• _WORK REQUEST_: Exact repetition of every record is required.

• _PROVIDED MATERIAL_:
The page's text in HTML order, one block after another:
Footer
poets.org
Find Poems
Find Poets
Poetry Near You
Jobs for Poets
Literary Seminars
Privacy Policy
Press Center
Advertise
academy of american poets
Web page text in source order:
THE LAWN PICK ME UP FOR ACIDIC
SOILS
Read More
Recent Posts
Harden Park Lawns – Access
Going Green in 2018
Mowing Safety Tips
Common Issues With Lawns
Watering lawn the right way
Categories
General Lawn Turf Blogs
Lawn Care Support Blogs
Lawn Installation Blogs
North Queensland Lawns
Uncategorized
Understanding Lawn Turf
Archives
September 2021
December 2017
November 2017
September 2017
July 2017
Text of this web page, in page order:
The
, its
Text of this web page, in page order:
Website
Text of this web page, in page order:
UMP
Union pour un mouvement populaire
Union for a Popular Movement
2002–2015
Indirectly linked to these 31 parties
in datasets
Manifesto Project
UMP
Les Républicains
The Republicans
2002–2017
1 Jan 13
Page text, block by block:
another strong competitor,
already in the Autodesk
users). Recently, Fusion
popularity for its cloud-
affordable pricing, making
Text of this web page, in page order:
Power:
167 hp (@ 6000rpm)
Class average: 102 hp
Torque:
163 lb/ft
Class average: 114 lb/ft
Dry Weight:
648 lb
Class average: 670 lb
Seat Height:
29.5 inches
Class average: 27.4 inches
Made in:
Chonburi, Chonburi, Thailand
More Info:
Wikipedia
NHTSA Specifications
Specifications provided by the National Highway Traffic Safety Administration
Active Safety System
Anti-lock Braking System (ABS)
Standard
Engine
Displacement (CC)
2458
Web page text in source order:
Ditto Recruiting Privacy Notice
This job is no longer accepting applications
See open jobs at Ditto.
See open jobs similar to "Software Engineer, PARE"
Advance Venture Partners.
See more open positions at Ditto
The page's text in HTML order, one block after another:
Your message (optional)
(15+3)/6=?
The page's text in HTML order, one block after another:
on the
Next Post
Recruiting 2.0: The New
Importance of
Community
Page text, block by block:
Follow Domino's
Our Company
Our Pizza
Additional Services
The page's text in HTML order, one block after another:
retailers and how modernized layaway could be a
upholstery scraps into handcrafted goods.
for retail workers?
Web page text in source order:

• _SOLUTION FOR THIS TASK_:
The page's text in HTML order, one block after another:
Footer
poets.org
Find Poems
Find Poets
Poetry Near You
Jobs for Poets
Literary Seminars
Privacy Policy
Press Center
Advertise
academy of american poets
Web page text in source order:
THE LAWN PICK ME UP FOR ACIDIC
SOILS
Read More
Recent Posts
Harden Park Lawns – Access
Going Green in 2018
Mowing Safety Tips
Common Issues With Lawns
Watering lawn the right way
Categories
General Lawn Turf Blogs
Lawn Care Support Blogs
Lawn Installation Blogs
North Queensland Lawns
Uncategorized
Understanding Lawn Turf
Archives
September 2021
December 2017
November 2017
September 2017
July 2017
Text of this web page, in page order:
The
, its
Text of this web page, in page order:
Website
Text of this web page, in page order:
UMP
Union pour un mouvement populaire
Union for a Popular Movement
2002–2015
Indirectly linked to these 31 parties
in datasets
Manifesto Project
UMP
Les Républicains
The Republicans
2002–2017
1 Jan 13
Page text, block by block:
another strong competitor,
already in the Autodesk
users). Recently, Fusion
popularity for its cloud-
affordable pricing, making
Text of this web page, in page order:
Power:
167 hp (@ 6000rpm)
Class average: 102 hp
Torque:
163 lb/ft
Class average: 114 lb/ft
Dry Weight:
648 lb
Class average: 670 lb
Seat Height:
29.5 inches
Class average: 27.4 inches
Made in:
Chonburi, Chonburi, Thailand
More Info:
Wikipedia
NHTSA Specifications
Specifications provided by the National Highway Traffic Safety Administration
Active Safety System
Anti-lock Braking System (ABS)
Standard
Engine
Displacement (CC)
2458
Web page text in source order:
Ditto Recruiting Privacy Notice
This job is no longer accepting applications
See open jobs at Ditto.
See open jobs similar to "Software Engineer, PARE"
Advance Venture Partners.
See more open positions at Ditto
The page's text in HTML order, one block after another:
Your message (optional)
(15+3)/6=?
The page's text in HTML order, one block after another:
on the
Next Post
Recruiting 2.0: The New
Importance of
Community
Page text, block by block:
Follow Domino's
Our Company
Our Pizza
Additional Services
The page's text in HTML order, one block after another:
retailers and how modernized layaway could be a
upholstery scraps into handcrafted goods.
for retail workers?
Web page text in source order:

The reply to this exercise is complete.